November 27, 2024 at 06:54PM
The China-linked Salt Typhoon gang, known for targeting U.S. telecommunications, has expanded globally since 2023, affecting over 20 organizations across various sectors. Their toolkit includes new malware called GhostSpider and the Demodex rootkit. Their tactics involve exploiting server vulnerabilities and using legitimate tools for stealthy infiltration and espionage.
### Meeting Takeaways
1. **Overview of Salt Typhoon**: The China-linked Salt Typhoon gang (also known as Earth Estries) has expanded its reach beyond US telecommunications companies, targeting over 20 organizations globally in various sectors, including technology, consulting, and government.
2. **Global Impact**: Affected countries include the US, India, Vietnam, Brazil, and several others across Asia-Pacific, the Middle East, and South Africa.

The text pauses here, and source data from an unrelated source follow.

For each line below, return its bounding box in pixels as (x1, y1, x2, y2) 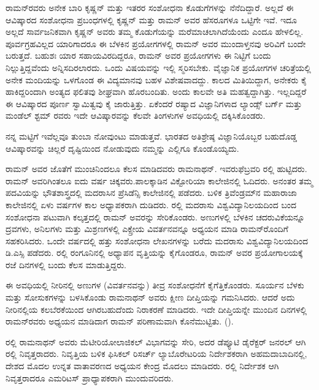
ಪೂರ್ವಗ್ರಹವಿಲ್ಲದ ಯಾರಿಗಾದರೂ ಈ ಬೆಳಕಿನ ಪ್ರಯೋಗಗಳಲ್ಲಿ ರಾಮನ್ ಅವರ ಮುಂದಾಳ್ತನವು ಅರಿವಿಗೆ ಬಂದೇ (6, 37, 306, 50)
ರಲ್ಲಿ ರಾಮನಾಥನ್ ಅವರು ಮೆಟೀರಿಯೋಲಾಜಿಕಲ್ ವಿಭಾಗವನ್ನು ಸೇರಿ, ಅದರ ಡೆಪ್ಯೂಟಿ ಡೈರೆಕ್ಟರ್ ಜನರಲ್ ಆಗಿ (6, 335, 306, 348)
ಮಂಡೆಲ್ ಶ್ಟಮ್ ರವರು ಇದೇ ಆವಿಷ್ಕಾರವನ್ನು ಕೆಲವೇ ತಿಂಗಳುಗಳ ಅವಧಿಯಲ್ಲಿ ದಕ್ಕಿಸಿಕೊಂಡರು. (6, 109, 266, 122)
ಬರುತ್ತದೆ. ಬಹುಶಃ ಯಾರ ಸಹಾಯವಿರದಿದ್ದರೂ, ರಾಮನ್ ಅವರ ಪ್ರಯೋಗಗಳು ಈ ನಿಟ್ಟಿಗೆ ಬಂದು (6, 49, 271, 62)
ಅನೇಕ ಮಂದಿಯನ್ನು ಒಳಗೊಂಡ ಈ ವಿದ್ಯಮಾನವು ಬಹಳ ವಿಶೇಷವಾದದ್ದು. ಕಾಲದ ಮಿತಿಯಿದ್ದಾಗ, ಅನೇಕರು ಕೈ (6, 73, 307, 86)
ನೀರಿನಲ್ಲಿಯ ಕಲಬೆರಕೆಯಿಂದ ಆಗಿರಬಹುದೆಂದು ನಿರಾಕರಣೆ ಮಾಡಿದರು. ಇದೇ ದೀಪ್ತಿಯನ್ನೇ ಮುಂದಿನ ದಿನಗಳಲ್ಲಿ (6, 302, 307, 315)
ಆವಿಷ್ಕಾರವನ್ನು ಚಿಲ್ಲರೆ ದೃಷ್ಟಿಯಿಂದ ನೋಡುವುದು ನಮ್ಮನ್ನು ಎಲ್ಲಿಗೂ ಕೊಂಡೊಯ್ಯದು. (6, 141, 239, 154)
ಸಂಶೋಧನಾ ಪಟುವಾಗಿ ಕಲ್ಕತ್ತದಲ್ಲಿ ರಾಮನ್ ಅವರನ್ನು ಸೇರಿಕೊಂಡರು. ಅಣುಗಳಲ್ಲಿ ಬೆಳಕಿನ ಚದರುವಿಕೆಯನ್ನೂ (6, 210, 305, 223)
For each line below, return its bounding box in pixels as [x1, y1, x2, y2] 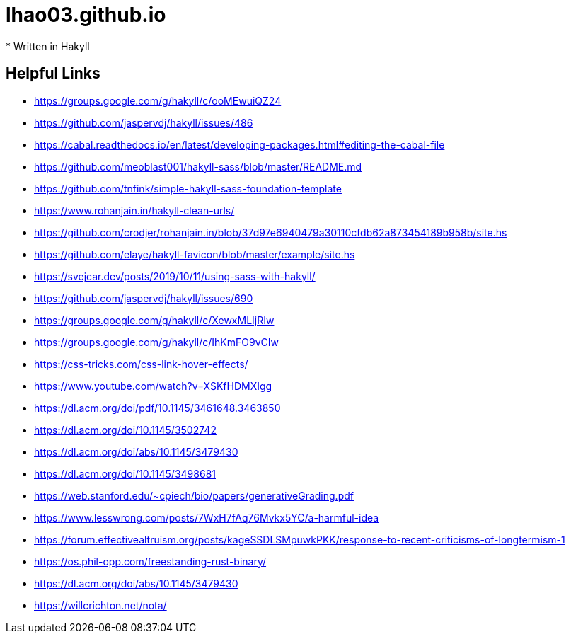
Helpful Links [6, 64, 100, 83]
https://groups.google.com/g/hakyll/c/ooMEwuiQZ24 [34, 94, 282, 107]
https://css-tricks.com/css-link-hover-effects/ [34, 357, 248, 370]
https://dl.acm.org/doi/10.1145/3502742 [34, 423, 217, 436]
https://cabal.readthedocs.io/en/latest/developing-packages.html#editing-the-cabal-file [34, 138, 445, 151]
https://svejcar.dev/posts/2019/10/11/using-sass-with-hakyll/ [34, 270, 316, 282]
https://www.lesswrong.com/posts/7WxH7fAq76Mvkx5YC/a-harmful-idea [34, 511, 379, 524]
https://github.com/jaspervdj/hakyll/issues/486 [34, 116, 253, 129]
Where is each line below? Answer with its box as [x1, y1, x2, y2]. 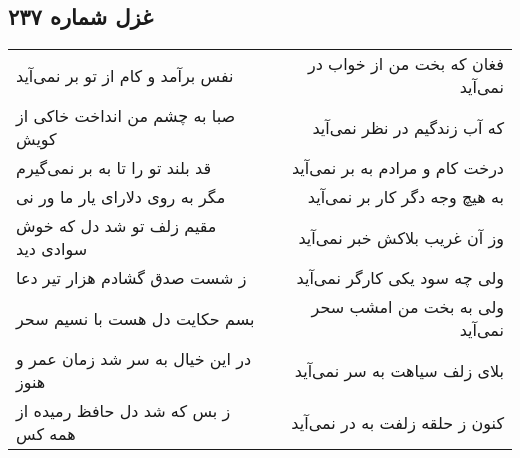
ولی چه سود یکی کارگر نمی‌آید [296, 266, 504, 290]
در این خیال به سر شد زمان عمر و [16, 347, 252, 371]
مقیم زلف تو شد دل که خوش [16, 214, 217, 238]
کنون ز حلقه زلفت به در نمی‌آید [291, 410, 504, 434]
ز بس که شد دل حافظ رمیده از [16, 399, 231, 423]
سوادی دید [16, 237, 88, 261]
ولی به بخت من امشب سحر [311, 295, 504, 319]
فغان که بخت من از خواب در [307, 52, 504, 76]

3. **Aggressive Tactics**: Salt Typhoon is classified as one of the most aggressive advanced persistent threat (APT) groups. They have been conducting prolonged attacks since 2020, concentrating on government and telecom sectors since mid-2022.
4. **Targeting Strategy**: The group has also focused on consulting firms and NGOs associated with the US federal government and military in 2023, indicating a strategic shift towards entities involved in government contracts.
5. **Attack Techniques**: The gang exploits public-facing server vulnerabilities (e.g., CVEs in Ivanti, Fortinet, Sophos, and Microsoft Exchange) for initial access. They employ “living-off-the-land” techniques, using legitimate tools (like WMIC.exe and PsExec) to navigate networks undetected.
6. **Malware Arsenal**: Their toolset includes various malware, such as:
– **SnappyBee (Deed RAT)**: A modular backdoor used by multiple Chinese state-affiliated groups.
– **Demodex rootkit**: Ensures stealth in operations.
– **GhostSpider**: A newly identified backdoor tailored for specific tasks, with no definitive attribution yet to Salt Typhoon.
7. **Link to Recent Attacks**: While there is evidence of similar tactics used in recent intrusions against US telcos (Verizon, AT&T, Lumen), conclusive links to Salt Typhoon remain unverified pending more detailed reporting.
8. **Next Steps**: Await further detailed reports from Microsoft regarding TTPs used in the Salt Typhoon attacks to enhance understanding and attribution of the recent cyberattacks.
This summary encapsulates the main points of concern regarding Salt Typhoon’s activities and their impact on global security and infrastructure.